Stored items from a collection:

************

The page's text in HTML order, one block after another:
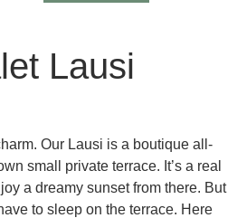
Lausi
Our Lausi is a boutique all-
small private terrace. It’s a real
a dreamy sunset from there. But
to sleep on the terrace. Here
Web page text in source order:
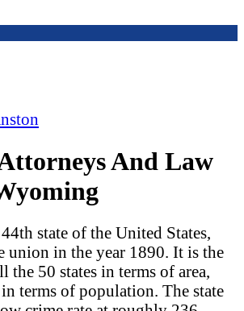
And Law
state of the United States,
union in the year 1890. It is the
the 50 states in terms of area,
terms of population. The state
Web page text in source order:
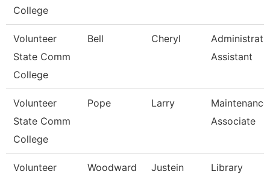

************

- **What needs to be done**: Quote every record above exactly, leaving out any pictures.

- **Result**:
The page's text in HTML order, one block after another:
Lausi
Our Lausi is a boutique all-
small private terrace. It’s a real
a dreamy sunset from there. But
to sleep on the terrace. Here
Web page text in source order:
And Law
state of the United States,
union in the year 1890. It is the
the 50 states in terms of area,
terms of population. The state
Web page text in source order:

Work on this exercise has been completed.